**YOUR OBJECTIVE**
Once the line holding "comp ( S.Node ( S.Put" is found in the entries below, transcribe exactly every line up to and including the one holding "proofreading (22, 366, 76, 381)", but leave out the pictures.

Items from a dataset
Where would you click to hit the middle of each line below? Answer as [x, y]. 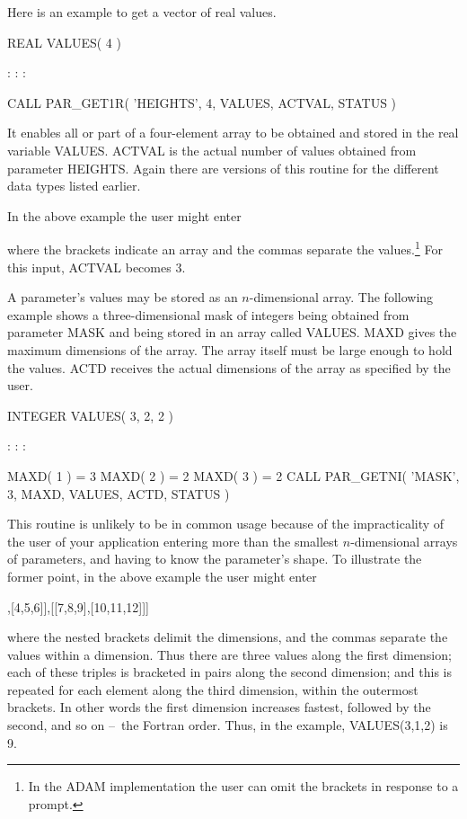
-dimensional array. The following [341, 297]
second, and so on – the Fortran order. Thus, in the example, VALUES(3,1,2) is [228, 725]
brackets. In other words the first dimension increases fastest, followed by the [219, 707]
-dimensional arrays [404, 541]
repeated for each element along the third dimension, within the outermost [213, 689]
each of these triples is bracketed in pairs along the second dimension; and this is [229, 672]
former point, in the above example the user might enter [162, 576]
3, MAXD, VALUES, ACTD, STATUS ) [119, 493]
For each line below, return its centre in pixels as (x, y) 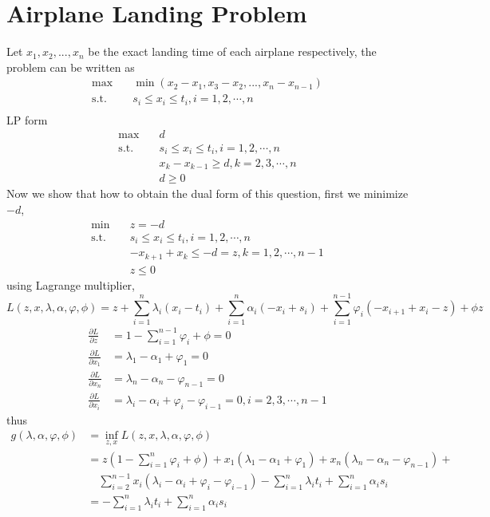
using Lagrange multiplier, (71, 284)
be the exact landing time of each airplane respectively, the (232, 51)
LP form (27, 119)
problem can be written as (71, 67)
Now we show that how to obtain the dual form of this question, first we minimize (207, 193)
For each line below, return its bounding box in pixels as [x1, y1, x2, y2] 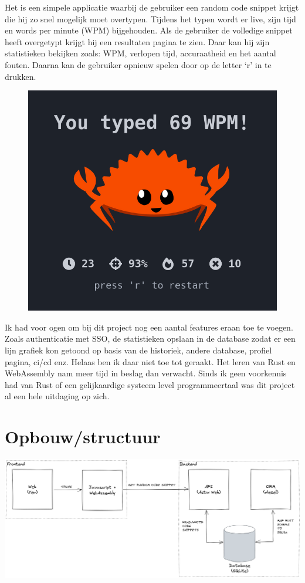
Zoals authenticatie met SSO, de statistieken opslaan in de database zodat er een [5, 332, 296, 345]
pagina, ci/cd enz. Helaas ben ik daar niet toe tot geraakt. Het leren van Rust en [5, 355, 296, 368]
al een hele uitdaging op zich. [5, 390, 110, 402]
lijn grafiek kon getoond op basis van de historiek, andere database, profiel [5, 344, 272, 356]
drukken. [5, 70, 36, 82]
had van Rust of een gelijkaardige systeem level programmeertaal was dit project [5, 378, 295, 390]
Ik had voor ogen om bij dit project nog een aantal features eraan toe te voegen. [5, 321, 293, 333]
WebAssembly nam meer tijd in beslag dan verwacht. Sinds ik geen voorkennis [5, 367, 287, 379]
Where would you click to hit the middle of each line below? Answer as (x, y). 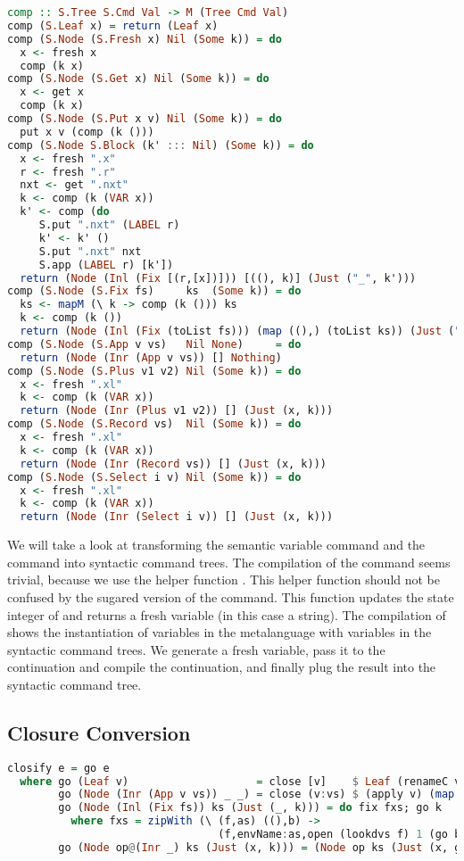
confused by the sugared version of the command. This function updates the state (231, 596)
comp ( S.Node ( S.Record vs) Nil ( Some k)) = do (154, 424)
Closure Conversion (99, 732)
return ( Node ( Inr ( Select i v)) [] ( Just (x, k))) (177, 517)
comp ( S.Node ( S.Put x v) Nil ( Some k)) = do (145, 119)
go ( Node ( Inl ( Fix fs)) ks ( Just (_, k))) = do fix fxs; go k (250, 808)
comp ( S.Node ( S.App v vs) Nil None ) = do (154, 344)
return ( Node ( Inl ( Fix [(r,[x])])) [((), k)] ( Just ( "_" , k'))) (218, 278)
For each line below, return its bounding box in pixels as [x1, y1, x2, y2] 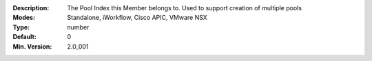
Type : [12, 23, 30, 31]
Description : [12, 4, 50, 12]
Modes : [12, 14, 36, 22]
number [67, 23, 90, 31]
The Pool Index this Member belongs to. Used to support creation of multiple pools [67, 4, 302, 12]
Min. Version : [12, 42, 52, 51]
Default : [12, 33, 37, 41]
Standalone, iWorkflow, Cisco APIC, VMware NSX [67, 14, 208, 22]
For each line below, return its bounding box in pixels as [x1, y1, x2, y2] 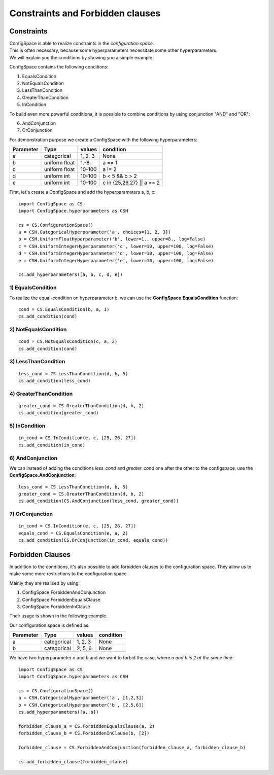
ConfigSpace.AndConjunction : [9, 472, 76, 478]
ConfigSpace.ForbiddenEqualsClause [22, 596, 101, 603]
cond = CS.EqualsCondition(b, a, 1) [18, 306, 110, 312]
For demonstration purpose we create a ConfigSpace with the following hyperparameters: [9, 136, 197, 143]
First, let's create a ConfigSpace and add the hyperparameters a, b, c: [9, 189, 156, 195]
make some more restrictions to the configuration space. [9, 571, 128, 577]
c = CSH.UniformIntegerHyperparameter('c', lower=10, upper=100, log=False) [18, 243, 214, 249]
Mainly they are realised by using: [9, 580, 80, 586]
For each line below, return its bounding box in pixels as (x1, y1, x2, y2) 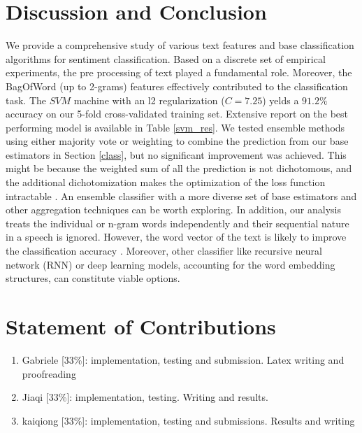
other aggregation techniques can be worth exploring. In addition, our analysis (6, 202, 341, 217)
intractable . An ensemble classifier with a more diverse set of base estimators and (6, 188, 357, 203)
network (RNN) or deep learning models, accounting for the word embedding (6, 257, 335, 271)
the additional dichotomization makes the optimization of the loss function (6, 175, 326, 190)
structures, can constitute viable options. (6, 271, 180, 285)
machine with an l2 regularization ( (73, 92, 225, 107)
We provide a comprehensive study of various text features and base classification (6, 38, 354, 52)
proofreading (22, 366, 76, 381)
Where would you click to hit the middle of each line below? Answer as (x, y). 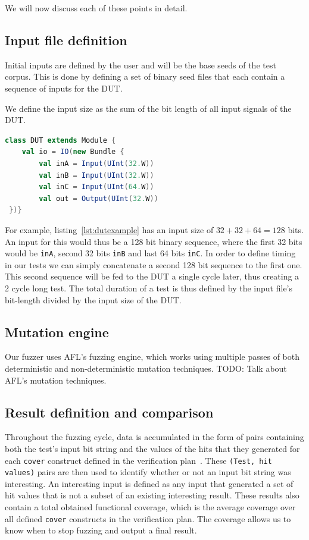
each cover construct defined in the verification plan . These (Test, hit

**TASK RESULT**
comp ( S.Node ( S.Put x v) Nil ( Some k)) = do (145, 119)
go ( Node ( Inl ( Fix fs)) ks ( Just (_, k))) = do fix fxs; go k (250, 808)
comp ( S.Node ( S.App v vs) Nil None ) = do (154, 344)
return ( Node ( Inl ( Fix [(r,[x])])) [((), k)] ( Just ( "_" , k'))) (218, 278)
For each line below, return its bounding box in pixels as [x1, y1, x2, y2] 
Type : [12, 23, 30, 31]
Description : [12, 4, 50, 12]
Modes : [12, 14, 36, 22]
number [67, 23, 90, 31]
The Pool Index this Member belongs to. Used to support creation of multiple pools [67, 4, 302, 12]
Min. Version : [12, 42, 52, 51]
Default : [12, 33, 37, 41]
Standalone, iWorkflow, Cisco APIC, VMware NSX [67, 14, 208, 22]
For each line below, return its bounding box in pixels as [x1, y1, x2, y2] 
ConfigSpace.AndConjunction : [9, 472, 76, 478]
ConfigSpace.ForbiddenEqualsClause [22, 596, 101, 603]
cond = CS.EqualsCondition(b, a, 1) [18, 306, 110, 312]
For demonstration purpose we create a ConfigSpace with the following hyperparameters: [9, 136, 197, 143]
First, let's create a ConfigSpace and add the hyperparameters a, b, c: [9, 189, 156, 195]
make some more restrictions to the configuration space. [9, 571, 128, 577]
c = CSH.UniformIntegerHyperparameter('c', lower=10, upper=100, log=False) [18, 243, 214, 249]
Mainly they are realised by using: [9, 580, 80, 586]
For each line below, return its bounding box in pixels as (x1, y1, x2, y2) 
other aggregation techniques can be worth exploring. In addition, our analysis (6, 202, 341, 217)
intractable . An ensemble classifier with a more diverse set of base estimators and (6, 188, 357, 203)
network (RNN) or deep learning models, accounting for the word embedding (6, 257, 335, 271)
the additional dichotomization makes the optimization of the loss function (6, 175, 326, 190)
structures, can constitute viable options. (6, 271, 180, 285)
machine with an l2 regularization ( (73, 92, 225, 107)
We provide a comprehensive study of various text features and base classification (6, 38, 354, 52)
proofreading (22, 366, 76, 381)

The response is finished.